Excerpts from a dataset:
┄┄┄┄┄┄┄┄┄┄┄┄┄┄┄┄┄┄┄┄

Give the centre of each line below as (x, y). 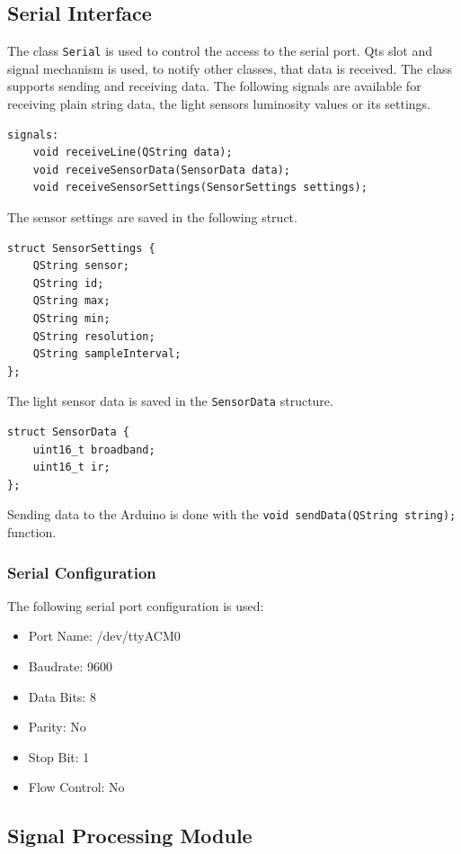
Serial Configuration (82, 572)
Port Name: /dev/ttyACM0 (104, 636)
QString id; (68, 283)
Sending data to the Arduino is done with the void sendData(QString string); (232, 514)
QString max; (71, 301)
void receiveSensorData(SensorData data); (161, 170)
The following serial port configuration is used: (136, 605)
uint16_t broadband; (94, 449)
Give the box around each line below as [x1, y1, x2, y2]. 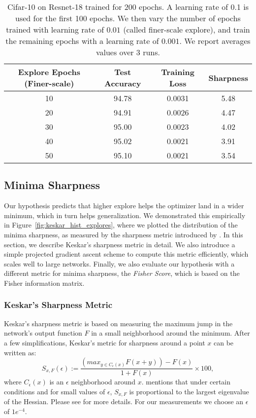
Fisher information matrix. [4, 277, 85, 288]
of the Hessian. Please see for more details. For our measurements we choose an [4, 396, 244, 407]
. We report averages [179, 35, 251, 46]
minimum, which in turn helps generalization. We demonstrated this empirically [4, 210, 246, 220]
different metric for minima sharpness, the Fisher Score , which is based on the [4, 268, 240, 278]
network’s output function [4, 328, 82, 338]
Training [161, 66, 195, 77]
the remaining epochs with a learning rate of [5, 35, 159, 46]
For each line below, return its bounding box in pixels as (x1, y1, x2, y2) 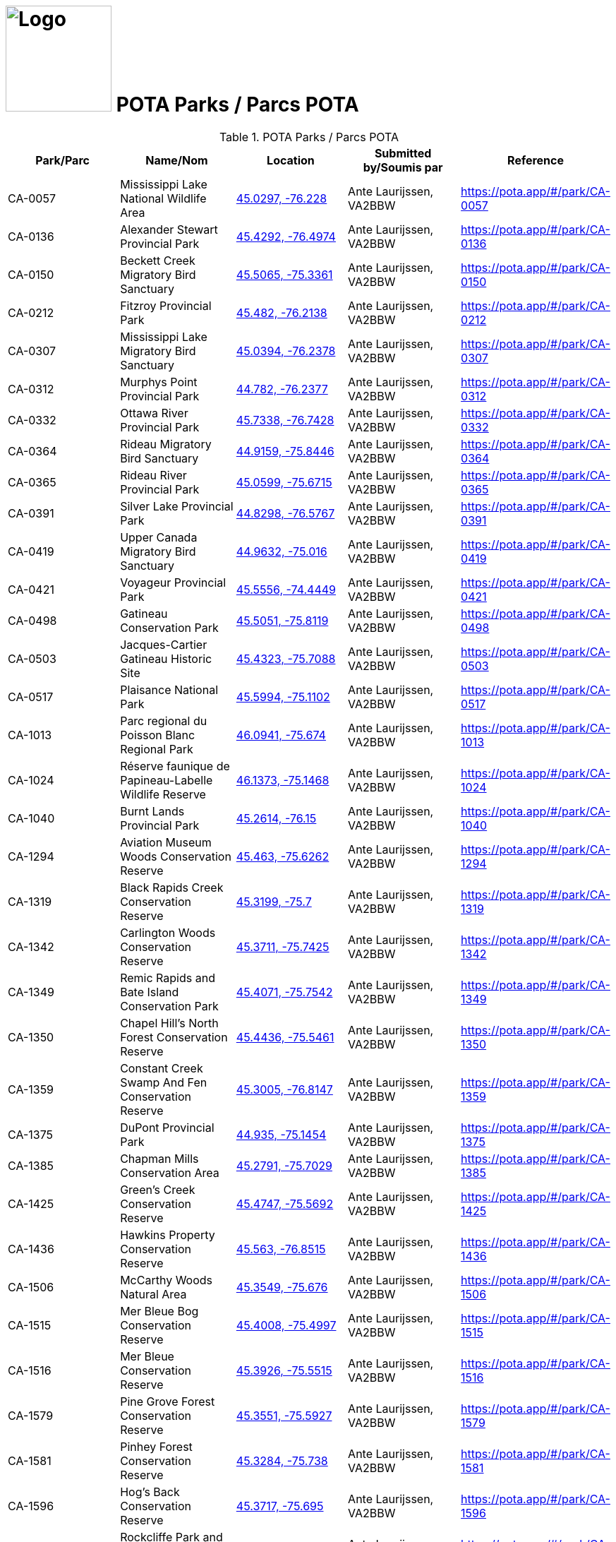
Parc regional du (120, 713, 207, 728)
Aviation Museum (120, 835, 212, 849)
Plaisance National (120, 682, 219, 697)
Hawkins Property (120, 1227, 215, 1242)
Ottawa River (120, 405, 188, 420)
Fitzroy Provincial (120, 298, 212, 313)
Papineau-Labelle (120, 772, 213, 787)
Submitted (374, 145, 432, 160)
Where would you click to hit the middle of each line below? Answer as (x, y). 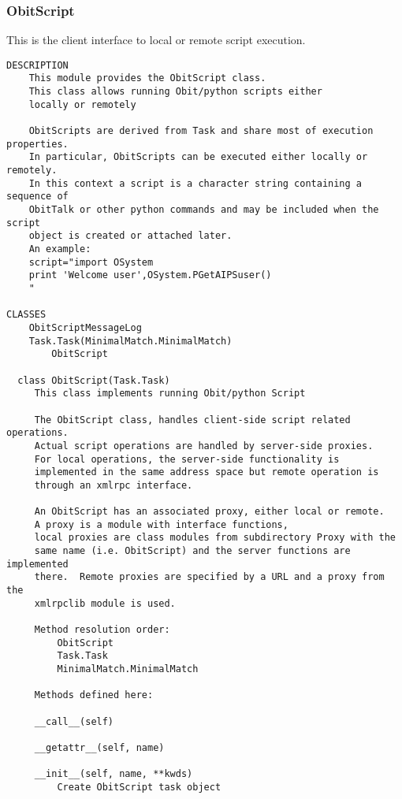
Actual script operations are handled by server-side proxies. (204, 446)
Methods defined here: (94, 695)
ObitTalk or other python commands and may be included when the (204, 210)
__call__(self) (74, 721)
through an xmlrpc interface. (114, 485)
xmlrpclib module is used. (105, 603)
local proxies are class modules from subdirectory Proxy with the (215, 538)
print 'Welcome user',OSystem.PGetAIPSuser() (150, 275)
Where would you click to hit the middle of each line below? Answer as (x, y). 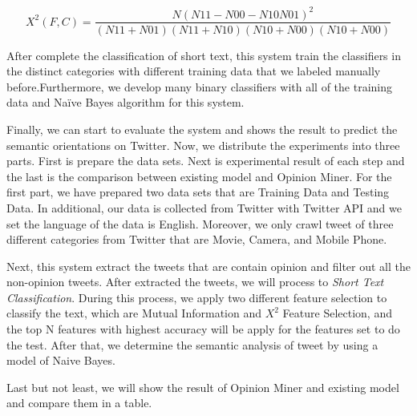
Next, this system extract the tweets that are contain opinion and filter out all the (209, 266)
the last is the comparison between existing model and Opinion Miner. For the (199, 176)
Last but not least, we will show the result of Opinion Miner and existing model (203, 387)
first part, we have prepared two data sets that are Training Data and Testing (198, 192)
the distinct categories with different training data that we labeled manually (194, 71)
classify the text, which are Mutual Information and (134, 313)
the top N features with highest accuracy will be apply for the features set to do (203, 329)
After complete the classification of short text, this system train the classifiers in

┄┄┄┄┄┄┄┄┄┄┄┄┄┄┄┄┄┄┄┄

WORK REQUEST | In the data above, take the line with "network’s output function [4, 328, 82, 338]", the line with "local proxies are", and every line between, and set them down exactly without pictures.

REPLY TO THE TASK |
network’s output function [4, 328, 82, 338]
Training [161, 66, 195, 77]
the remaining epochs with a learning rate of [5, 35, 159, 46]
For each line below, return its bounding box in pixels as (x1, y1, x2, y2) 
Parc regional du (120, 713, 207, 728)
Aviation Museum (120, 835, 212, 849)
Plaisance National (120, 682, 219, 697)
Hawkins Property (120, 1227, 215, 1242)
Ottawa River (120, 405, 188, 420)
Fitzroy Provincial (120, 298, 212, 313)
Papineau-Labelle (120, 772, 213, 787)
Submitted (374, 145, 432, 160)
Where would you click to hit the middle of each line below? Answer as (x, y). 
Actual script operations are handled by server-side proxies. (204, 446)
Methods defined here: (94, 695)
ObitTalk or other python commands and may be included when the (204, 210)
__call__(self) (74, 721)
through an xmlrpc interface. (114, 485)
xmlrpclib module is used. (105, 603)
local proxies are class modules from subdirectory Proxy with the (215, 538)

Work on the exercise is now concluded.